For someone who is supposedly new to classical music, you sure know a lot of stuff


----------



## Maquissar

Well, I've always *liked* classical music... But I started listening to more and more one year ago, in the beginning to impress a girl who also liked it, now because I'm hooked and I can't stop


----------



## David C Coleman

Maquissar said:


> Well, I've always *liked* classical music... But I started listening to more and more one year ago, in the beginning to impress a girl who also liked it, now because I'm hooked and I can't stop


Oh!
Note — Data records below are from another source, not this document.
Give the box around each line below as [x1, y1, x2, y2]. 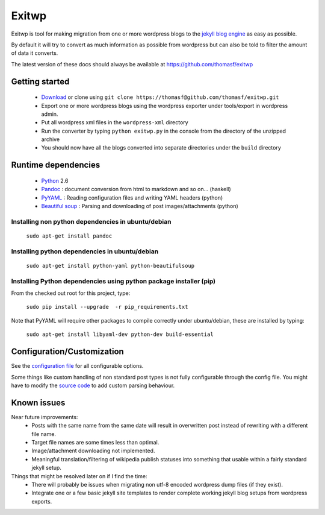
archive [41, 136, 60, 143]
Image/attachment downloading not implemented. [31, 447, 155, 455]
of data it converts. [11, 49, 58, 57]
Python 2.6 [41, 177, 69, 184]
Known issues [11, 397, 66, 408]
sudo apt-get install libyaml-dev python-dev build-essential [26, 331, 214, 338]
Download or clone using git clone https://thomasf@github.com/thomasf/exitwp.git [41, 93, 279, 101]
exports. [31, 498, 52, 505]

The power of the woman!!!!!


----------



## opus67

Maquissar said:


> Best CONTEMPORARY piece:*George GERSHWIN*, _Rhapsody in Blue_


Gershwin, contemporary? _Rhapsody in Blue_ is actually a few years older than _Bolero_.


----------



## Maquissar

Oops... first slip-up of a possibly long series... I've always assumed _Rhapsody in blue_ to be a couple of decades older than _Boléro_, sorry  Thanks for pointing that out!


----------



## Edward Elgar

Here's my personal section:

32) MOST LOVED piece: I love anything with a good tune and that is well thought-out.
33) MOST HATED piece: Mussorsky – Pics at an Exibition
34) MOST "WHAT'S ALL THE FUSS ABOUT" piece: Orff – Carmina Burana
35) FIRST PIECE YOU LOVED: Dvorak’s New World Symphony
36) BEST PIECE TO CONVERT HEATHENS TO CLASSICAL MUSIC: The Queen Symphony


----------



## Edward Elgar

Rondo said:


> *
> MOST "NOTHING SPECIAL, WHAT'S ALL THE FUSS ABOUT" piece: *Cannon in D!!!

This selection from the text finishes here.